Scientific Games hosted a lender call in the afternoon to launch a $3,283,000,000 term loan B-4 (Ba3/B+) due August 2024 talked at Libor plus 350 bps with a 0% Libor floor and an original issue discount of 99.5, according to a market source.

Commitments are due at noon ET on Friday, the source said.

Bank of America Merrill Lynch, J.P. Morgan Securities LLC, Deutsche Bank Securities Inc., Credit Suisse Securities (USA) LLC, Fifth Third Bank, Goldman Sachs Bank USA, Macquarie Capital (USA) Inc. and PNC are leading the deal that will be used to refinance/extend an existing term loan B-3 due October 2021.

Scientific Games is a New York-based developer of technology-based products and services and associated content for gaming and lottery markets.

Women’s Care on deck

Women’s Care Florida set a bank meeting for 10:30 a.m. ET on Tuesday to launch $205 million of credit facilities, according to a market source.

The facilities consist of a $30 million revolver and $175 million first-lien term loan, the source said.
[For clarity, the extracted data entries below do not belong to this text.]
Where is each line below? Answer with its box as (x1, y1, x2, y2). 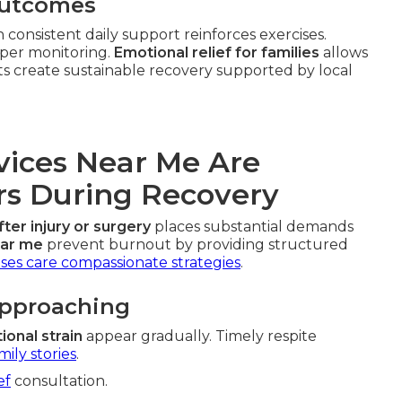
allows (319, 44, 368, 61)
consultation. (11, 372, 108, 389)
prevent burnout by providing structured (43, 236, 348, 253)
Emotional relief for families (114, 44, 319, 61)
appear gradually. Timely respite (83, 328, 317, 345)
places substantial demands (151, 218, 354, 235)
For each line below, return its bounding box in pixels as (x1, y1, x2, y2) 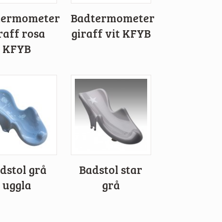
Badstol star (79, 162, 143, 177)
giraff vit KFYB (71, 26, 151, 41)
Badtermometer (70, 10, 155, 26)
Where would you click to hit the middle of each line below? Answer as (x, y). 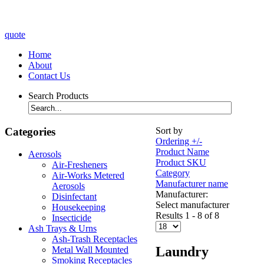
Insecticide (72, 218)
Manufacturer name (192, 183)
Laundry (182, 251)
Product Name (182, 151)
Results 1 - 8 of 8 (187, 215)
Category (173, 173)
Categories (30, 131)
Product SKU (181, 162)
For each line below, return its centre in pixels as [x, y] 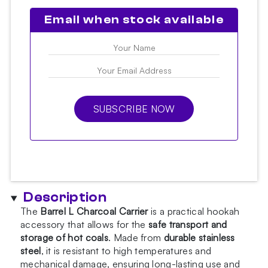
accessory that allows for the [85, 225]
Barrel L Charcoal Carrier [94, 211]
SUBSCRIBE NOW [134, 109]
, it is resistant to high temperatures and [126, 251]
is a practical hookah [194, 211]
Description [65, 198]
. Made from [136, 238]
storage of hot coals [65, 238]
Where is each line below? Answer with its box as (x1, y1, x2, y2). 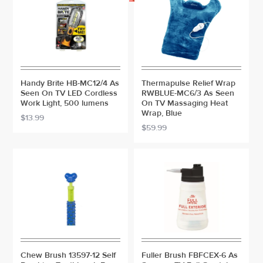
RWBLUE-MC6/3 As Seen (141, 88, 234, 99)
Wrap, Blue (141, 108, 182, 119)
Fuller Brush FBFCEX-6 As (141, 250, 238, 261)
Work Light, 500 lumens (21, 98, 109, 109)
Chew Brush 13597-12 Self (21, 250, 116, 261)
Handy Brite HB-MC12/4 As (21, 78, 120, 89)
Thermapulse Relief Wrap (141, 78, 235, 89)
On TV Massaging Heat (141, 98, 228, 109)
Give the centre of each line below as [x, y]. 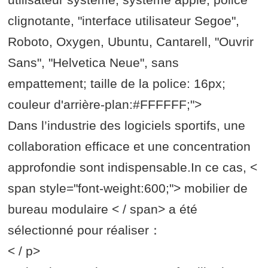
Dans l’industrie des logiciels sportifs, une [127, 126]
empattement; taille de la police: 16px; [117, 84]
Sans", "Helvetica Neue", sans [94, 63]
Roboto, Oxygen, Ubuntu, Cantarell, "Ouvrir [131, 42]
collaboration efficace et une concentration [130, 147]
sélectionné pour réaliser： [85, 230]
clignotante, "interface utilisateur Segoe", [124, 21]

Citizens Bank and Antares Capital are leading the deal that will be used to help fund the buyout of the company by Lindsay Goldberg LLC.

Women’s Care Florida is a specialty women’s health physician group across Florida.

Certara readies deal

Certara scheduled a bank meeting for 11:30 a.m. ET on Wednesday to launch $270 million of senior secured credit facilities, a market source said.
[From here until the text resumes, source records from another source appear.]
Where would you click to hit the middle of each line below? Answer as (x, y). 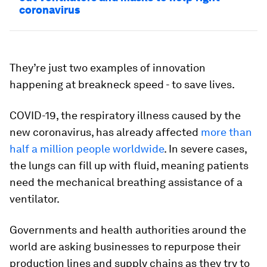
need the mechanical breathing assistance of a (126, 182)
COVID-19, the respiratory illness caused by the (125, 115)
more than (226, 132)
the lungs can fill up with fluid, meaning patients (129, 165)
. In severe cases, (205, 149)
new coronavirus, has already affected (105, 132)
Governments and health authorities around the (128, 230)
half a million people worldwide (87, 149)
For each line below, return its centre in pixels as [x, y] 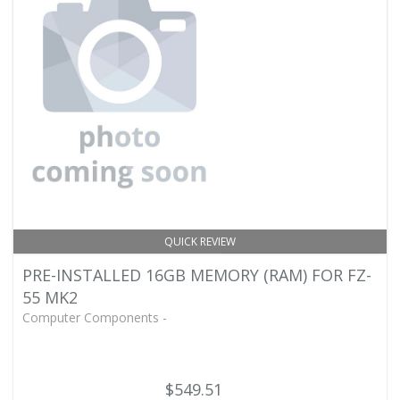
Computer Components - [95, 317]
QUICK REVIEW [200, 242]
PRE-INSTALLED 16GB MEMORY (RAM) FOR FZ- [197, 275]
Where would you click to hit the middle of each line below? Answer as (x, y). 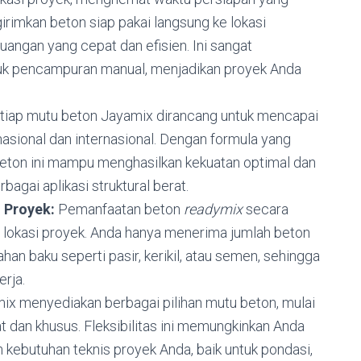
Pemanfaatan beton (119, 209)
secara (266, 209)
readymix (213, 209)
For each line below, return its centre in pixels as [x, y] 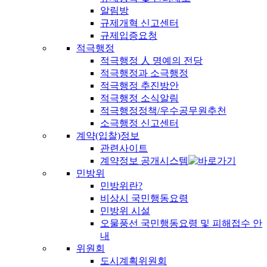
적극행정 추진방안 [139, 86]
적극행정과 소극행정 [144, 73]
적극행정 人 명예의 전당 [151, 61]
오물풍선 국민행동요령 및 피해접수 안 [181, 223]
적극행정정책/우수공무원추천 [163, 111]
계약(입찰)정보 [108, 136]
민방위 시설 [125, 211]
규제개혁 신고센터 [139, 23]
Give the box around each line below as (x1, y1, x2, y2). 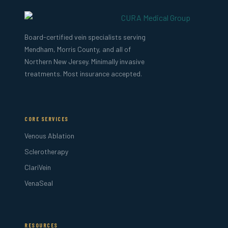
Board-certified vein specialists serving (24, 32, 146, 41)
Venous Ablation (24, 131, 74, 140)
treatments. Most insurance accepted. (24, 69, 142, 78)
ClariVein (24, 162, 51, 172)
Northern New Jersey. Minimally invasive (24, 56, 145, 66)
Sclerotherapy (24, 147, 68, 156)
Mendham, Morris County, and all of (24, 44, 131, 53)
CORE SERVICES (24, 115, 69, 122)
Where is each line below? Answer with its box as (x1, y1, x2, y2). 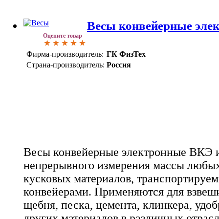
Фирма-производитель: (26, 50, 104, 59)
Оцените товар (43, 32, 82, 40)
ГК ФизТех (107, 50, 146, 59)
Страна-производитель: (26, 61, 105, 69)
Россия (107, 61, 131, 69)
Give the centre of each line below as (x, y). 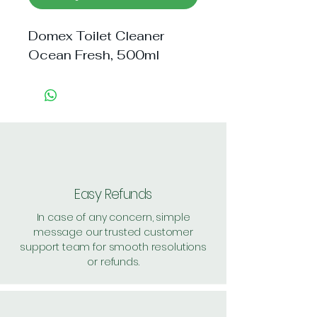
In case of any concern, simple (113, 217)
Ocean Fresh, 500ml (94, 55)
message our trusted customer (113, 232)
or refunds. (113, 262)
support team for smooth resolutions (113, 247)
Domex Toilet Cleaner (96, 36)
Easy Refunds (113, 194)

The facilities consist of a $20 million five-year revolver and a $250 million seven-year first-lien term loan that has 101 soft call protection for six months, the source added.

The company is also getting a $100 million pre-placed eight-year HoldCo unsecured term loan.

Jefferies LLC and Golub are leading the debt that will be used to help fund the buyout of the company by EQT from Arsenal Capital Partners for $850 million. Arsenal Capital will retain a minority ownership stake in the company.

Certara is a Princeton, N.J.-based provider of technology-driven decision support solutions for drug development.